### YOUR TASK
Starting at the line with "The materials performance" and ending at the line with "Die blauen Ecken", print exactly the lines of the entries below. Pictures do not belong in the copy.

[Records drawn from a dataset]
• • •
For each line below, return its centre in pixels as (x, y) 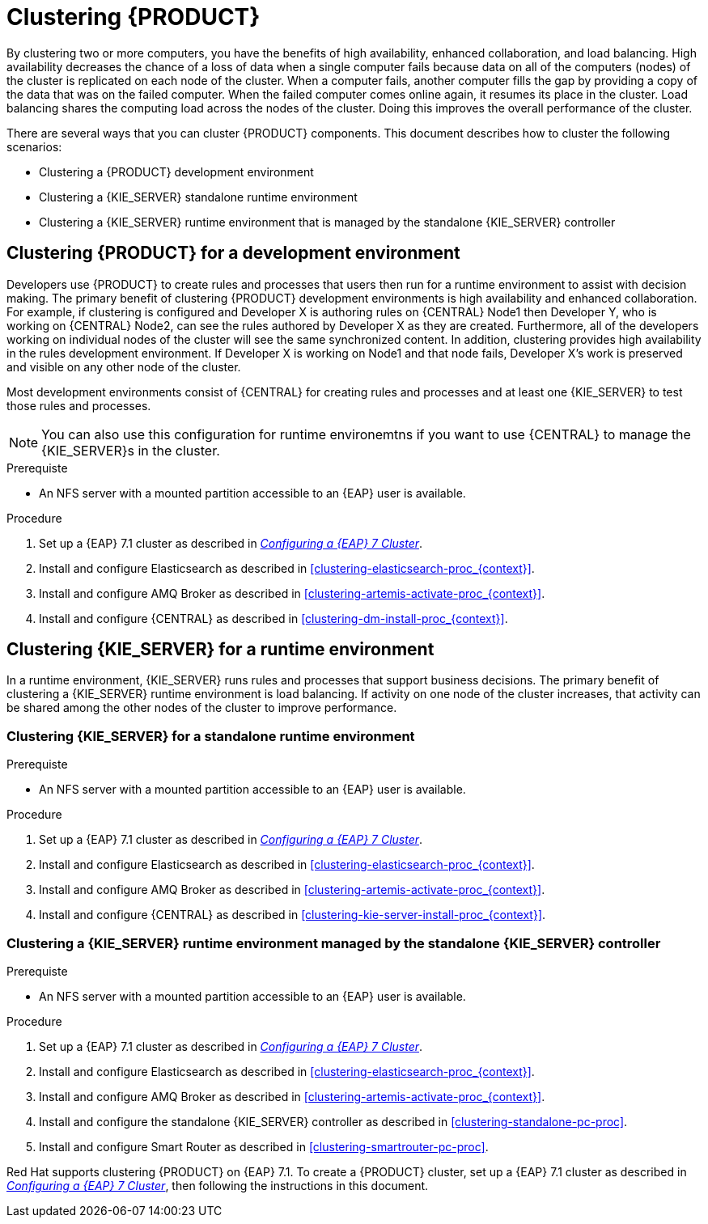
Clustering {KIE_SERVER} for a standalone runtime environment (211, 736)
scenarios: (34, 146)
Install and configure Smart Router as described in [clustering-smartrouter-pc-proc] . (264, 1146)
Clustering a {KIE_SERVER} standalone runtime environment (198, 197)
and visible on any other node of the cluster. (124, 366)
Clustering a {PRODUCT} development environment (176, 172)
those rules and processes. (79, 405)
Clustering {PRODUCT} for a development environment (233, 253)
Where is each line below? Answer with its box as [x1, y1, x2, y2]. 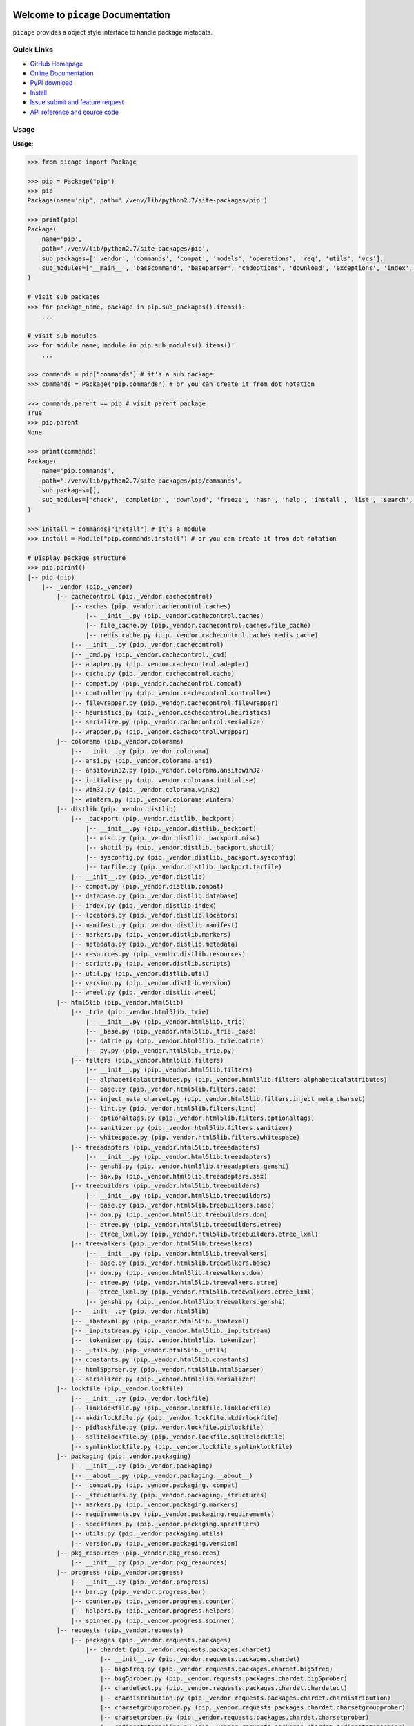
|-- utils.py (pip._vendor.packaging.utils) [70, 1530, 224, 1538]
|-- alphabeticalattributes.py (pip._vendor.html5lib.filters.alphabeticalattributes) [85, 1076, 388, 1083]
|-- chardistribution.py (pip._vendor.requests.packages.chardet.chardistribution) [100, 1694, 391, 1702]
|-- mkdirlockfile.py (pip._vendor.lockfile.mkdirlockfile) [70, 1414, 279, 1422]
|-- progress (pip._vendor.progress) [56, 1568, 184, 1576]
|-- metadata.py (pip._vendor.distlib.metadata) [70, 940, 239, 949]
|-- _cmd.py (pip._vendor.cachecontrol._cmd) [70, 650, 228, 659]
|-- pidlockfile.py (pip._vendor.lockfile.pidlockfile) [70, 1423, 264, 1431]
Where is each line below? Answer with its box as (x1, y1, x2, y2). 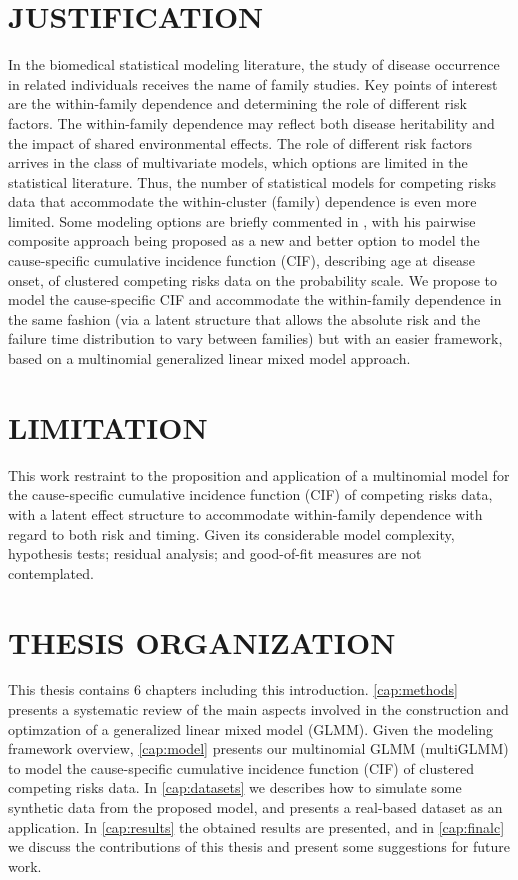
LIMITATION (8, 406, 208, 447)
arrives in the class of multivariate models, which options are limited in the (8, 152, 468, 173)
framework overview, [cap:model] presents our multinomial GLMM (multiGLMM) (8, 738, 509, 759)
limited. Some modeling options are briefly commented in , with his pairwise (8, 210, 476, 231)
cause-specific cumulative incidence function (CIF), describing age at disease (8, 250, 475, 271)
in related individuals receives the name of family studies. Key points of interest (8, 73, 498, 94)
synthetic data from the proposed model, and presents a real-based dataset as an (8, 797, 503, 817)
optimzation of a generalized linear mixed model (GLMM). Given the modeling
• • •
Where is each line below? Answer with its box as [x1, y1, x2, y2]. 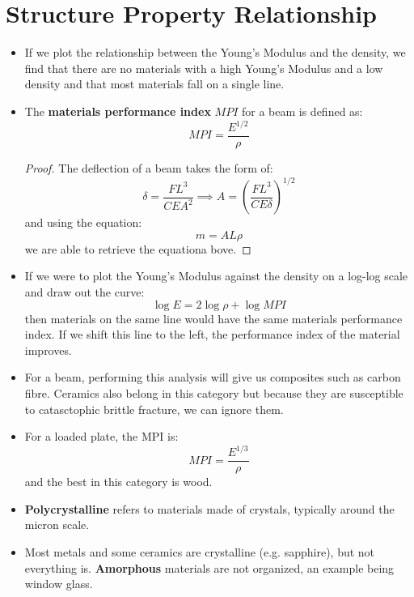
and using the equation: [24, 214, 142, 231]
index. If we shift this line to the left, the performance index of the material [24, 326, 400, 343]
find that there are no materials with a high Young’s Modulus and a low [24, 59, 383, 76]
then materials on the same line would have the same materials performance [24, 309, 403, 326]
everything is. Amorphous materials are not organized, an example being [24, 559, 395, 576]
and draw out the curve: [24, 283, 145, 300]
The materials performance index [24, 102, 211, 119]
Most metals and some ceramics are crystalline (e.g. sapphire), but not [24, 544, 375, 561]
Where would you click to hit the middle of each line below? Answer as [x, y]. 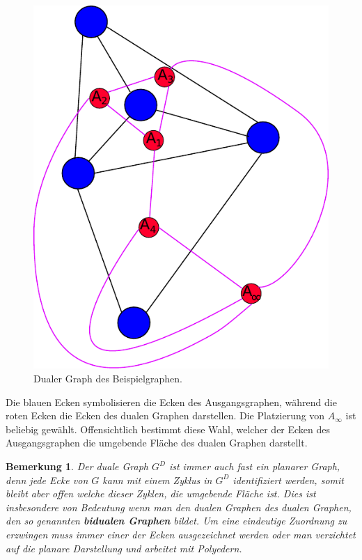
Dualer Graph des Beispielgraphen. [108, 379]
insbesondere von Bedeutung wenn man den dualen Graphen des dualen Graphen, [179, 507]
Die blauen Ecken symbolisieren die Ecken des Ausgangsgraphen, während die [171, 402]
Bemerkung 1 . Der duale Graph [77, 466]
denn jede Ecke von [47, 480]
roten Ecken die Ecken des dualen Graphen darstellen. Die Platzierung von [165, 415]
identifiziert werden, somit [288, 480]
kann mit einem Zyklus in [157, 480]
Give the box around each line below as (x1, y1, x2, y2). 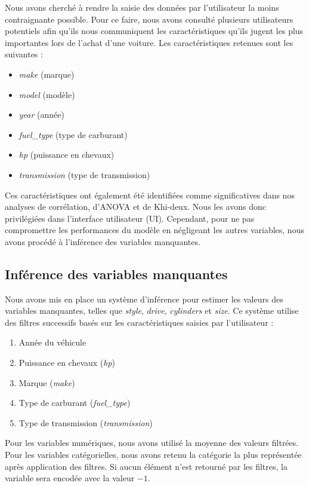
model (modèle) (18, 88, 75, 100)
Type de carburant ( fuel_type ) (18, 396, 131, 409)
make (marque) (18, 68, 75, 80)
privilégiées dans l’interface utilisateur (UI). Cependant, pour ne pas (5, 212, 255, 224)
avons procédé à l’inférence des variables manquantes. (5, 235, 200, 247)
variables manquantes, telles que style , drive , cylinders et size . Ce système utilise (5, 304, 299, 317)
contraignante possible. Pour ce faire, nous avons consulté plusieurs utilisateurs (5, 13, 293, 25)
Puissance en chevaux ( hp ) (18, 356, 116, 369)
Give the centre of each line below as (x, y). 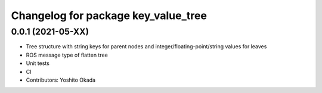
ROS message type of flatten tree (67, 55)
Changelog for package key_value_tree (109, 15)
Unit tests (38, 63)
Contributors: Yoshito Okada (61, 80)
• • •
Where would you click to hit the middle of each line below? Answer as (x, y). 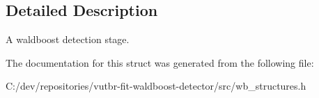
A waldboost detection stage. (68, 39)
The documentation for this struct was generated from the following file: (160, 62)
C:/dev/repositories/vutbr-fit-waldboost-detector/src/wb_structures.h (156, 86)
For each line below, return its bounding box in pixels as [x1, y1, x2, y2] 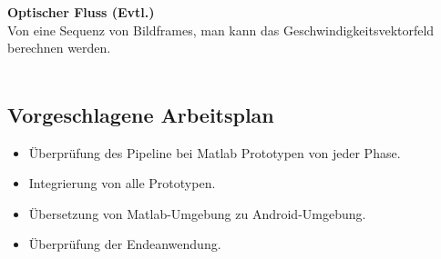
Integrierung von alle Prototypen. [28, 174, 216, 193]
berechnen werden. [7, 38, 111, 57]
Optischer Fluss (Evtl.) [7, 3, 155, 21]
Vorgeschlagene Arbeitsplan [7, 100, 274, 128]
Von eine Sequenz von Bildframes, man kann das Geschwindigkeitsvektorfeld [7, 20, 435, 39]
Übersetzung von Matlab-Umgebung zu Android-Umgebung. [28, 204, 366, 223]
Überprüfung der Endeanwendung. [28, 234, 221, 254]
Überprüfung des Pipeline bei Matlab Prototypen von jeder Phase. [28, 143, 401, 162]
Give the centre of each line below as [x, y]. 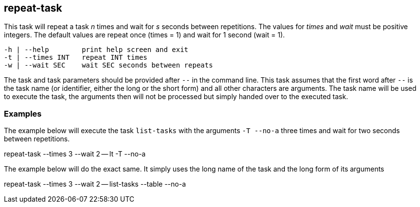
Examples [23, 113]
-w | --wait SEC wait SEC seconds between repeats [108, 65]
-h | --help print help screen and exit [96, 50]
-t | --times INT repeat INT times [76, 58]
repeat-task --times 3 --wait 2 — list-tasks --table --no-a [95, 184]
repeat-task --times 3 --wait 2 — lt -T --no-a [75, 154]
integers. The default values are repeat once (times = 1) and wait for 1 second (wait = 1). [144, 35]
• • •
### ANSWER TO THIS EXERCISE
The materials performance index [24, 102, 211, 119]
Most metals and some ceramics are crystalline (e.g. sapphire), but not [24, 544, 375, 561]
Where would you click to hit the middle of each line below? Answer as [x, y]. 
Dualer Graph des Beispielgraphen. [108, 379]
insbesondere von Bedeutung wenn man den dualen Graphen des dualen Graphen, [179, 507]
Die blauen Ecken symbolisieren die Ecken des Ausgangsgraphen, während die [171, 402]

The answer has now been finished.